Apachebench results were generated with variations on the following (for local/ext):
ab -n 10 -c 1 http://nodejs.example.com/
and variations of the line below (for localhost):
ab -n 10 -c 1 -H 'Host: nodejs.example.com' http://127.0.0.1:8001/
Remote tests were run on a Windows 7 box – and really didn’t do too well.
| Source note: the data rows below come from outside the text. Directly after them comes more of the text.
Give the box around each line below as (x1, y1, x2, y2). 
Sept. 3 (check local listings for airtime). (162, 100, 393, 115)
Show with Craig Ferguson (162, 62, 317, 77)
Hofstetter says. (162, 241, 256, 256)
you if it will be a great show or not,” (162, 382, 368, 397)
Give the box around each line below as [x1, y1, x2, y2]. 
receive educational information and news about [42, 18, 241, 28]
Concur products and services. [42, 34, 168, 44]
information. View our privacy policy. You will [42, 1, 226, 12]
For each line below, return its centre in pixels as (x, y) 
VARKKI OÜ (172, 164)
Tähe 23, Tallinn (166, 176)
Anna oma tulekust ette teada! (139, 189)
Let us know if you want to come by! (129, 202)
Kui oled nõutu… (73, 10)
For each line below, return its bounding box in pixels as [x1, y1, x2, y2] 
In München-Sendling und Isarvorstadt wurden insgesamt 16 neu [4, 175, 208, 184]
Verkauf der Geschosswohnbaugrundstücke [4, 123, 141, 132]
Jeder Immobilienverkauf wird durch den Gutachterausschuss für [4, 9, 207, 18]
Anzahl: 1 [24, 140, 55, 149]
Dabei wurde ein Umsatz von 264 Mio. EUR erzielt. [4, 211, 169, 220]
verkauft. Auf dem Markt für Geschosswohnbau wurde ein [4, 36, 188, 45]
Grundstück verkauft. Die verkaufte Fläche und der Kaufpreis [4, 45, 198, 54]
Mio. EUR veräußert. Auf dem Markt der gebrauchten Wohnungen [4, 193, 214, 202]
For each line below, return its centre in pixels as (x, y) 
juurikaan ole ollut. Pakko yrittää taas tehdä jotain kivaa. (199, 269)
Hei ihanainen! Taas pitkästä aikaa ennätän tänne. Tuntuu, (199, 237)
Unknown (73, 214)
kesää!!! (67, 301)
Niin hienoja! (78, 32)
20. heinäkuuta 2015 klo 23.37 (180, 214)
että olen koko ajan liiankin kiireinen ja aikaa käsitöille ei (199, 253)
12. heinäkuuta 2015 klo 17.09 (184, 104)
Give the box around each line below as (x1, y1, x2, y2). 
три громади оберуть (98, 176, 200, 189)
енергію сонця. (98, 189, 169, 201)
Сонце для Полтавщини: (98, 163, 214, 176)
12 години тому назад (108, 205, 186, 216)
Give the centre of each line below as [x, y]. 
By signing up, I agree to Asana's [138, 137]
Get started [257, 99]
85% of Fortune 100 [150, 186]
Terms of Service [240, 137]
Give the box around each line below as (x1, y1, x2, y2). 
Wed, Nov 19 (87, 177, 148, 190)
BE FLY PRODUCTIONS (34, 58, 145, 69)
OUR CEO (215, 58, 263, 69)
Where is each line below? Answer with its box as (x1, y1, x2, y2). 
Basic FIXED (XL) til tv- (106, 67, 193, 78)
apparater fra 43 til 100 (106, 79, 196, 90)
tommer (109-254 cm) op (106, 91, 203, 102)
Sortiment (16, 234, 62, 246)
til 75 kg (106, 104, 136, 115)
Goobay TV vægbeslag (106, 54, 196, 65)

My results are as follows:
Time per Request (ms) [Requests: Concurrent/Total] |
|||||
Target | 1/10 | 10/100 | 10/1000 | 100/1000 | 100/10000 |
nginx (localhost, nodejs) | 0.55 | 4 (0.40) | 4 (0.42) | 40 (0.42) | 52 (0.53) |
nginx (local/ext, nodejs) | 1.86 | 6 (0.62) | 7 (0.73) | 58 (0.60) | 61 (0.62) |
nodejs (local/ext) | 1.67 | 5 (0.51) | 6 (0.56) | 45 (0.48) | 49 (0.49) |
nodejs (localhost) | 0.44 | 3 (0.30) | 3 (0.26) | 24 (0.25) | 27 (0.27) |
nginx (local/ext, static) | 1.47 | 2 (0.22) | 2 (0.22) | 19 (0.20) | 19 (0.20) |
nginx (localhost, static) | 0.17 | 2 (0.16) | 2 (0.20) | 16 (0.17) | 15 (0.16) |
apache (localhost, static) | 0.28 | 2 (0.23) | 2 (0.23) | 21 (0.23) | 37 (0.37) |
apache (localhost, php) | 0.76 | 5 (0.56) | 6 (0.59) | 66 (0.69) | 61 (0.62) |
nginx (remote, nodejs) | 168 | 830 (87.2) | 915 (92) | 10256 (106.9) |
—- |
nodejs (remote, nodejs) | 170 | 831 (87.9) | 1437 (144.7) | 12249 (127.6) |
—- |
Notes:
- All values are the mean result, in milliseconds (ms)
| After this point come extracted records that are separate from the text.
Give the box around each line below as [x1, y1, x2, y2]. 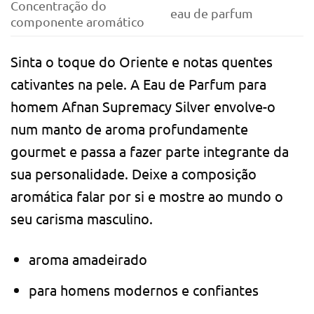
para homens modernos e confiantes [29, 281, 259, 299]
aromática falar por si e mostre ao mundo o [11, 186, 283, 205]
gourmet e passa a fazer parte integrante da [11, 142, 289, 160]
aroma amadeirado [29, 250, 148, 268]
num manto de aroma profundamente [11, 119, 248, 137]
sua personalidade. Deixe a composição [11, 164, 257, 182]
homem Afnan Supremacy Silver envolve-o [11, 97, 275, 115]
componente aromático [11, 13, 144, 29]
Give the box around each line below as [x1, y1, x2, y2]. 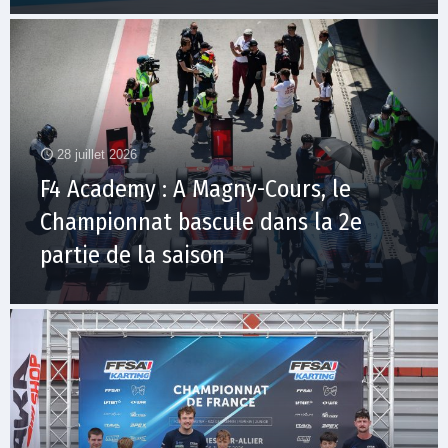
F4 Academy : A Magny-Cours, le [40, 175, 351, 204]
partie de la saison [40, 241, 225, 270]
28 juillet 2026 [57, 147, 137, 163]
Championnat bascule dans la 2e [40, 208, 362, 237]
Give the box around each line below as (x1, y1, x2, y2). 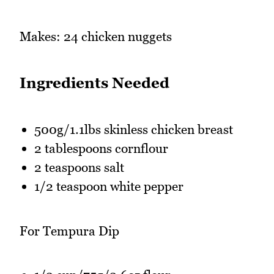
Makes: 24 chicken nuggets (20, 29, 172, 45)
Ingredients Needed (20, 74, 169, 92)
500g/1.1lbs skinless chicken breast (34, 122, 233, 138)
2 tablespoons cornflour (34, 141, 168, 157)
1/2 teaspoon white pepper (34, 179, 183, 194)
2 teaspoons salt (34, 160, 124, 176)
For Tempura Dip (20, 223, 119, 239)
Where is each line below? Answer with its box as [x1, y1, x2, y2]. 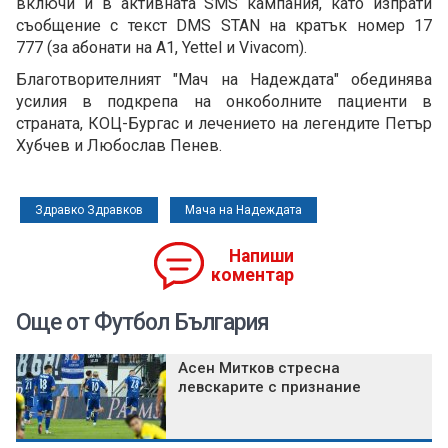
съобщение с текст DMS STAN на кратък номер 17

- The columns are Requests (Concurrent/Total)
- Values in brackets are the mean result across all concurrent requests
- nginx/nodejs/apache means a connection directly to nginx/nodejs/apache
- localhost means that the script was accessed on the loopback interface
- local/ext means that the script was accessed from the local machine, via the external IP address
- static means that a textfile containing ‘Hello World’ was served
- remote means apachebench running on my computer at home, connecting to the server over the internet
- php means that a php file that output a text header and ‘Hello World’ was served (via FastCGI)
-
<?php header ("Content-Type: text/plain"); echo "Hello World\n"; ?>
-
Concluding Remarks
While I don’t see this replacing Apache/PHP anytime soon, it is likely something that has the potential to work well in tandem with the traditional LAMP stack (probably with a NoSQL DB as well). Initial benchmarks look good – coming in a good bit faster than PHP for a simple output. In the above tests, CPU and memory usage stayed low, until the 100 concurrency level, which saw a noticeable, albeit short-lived, spike in CPU usage.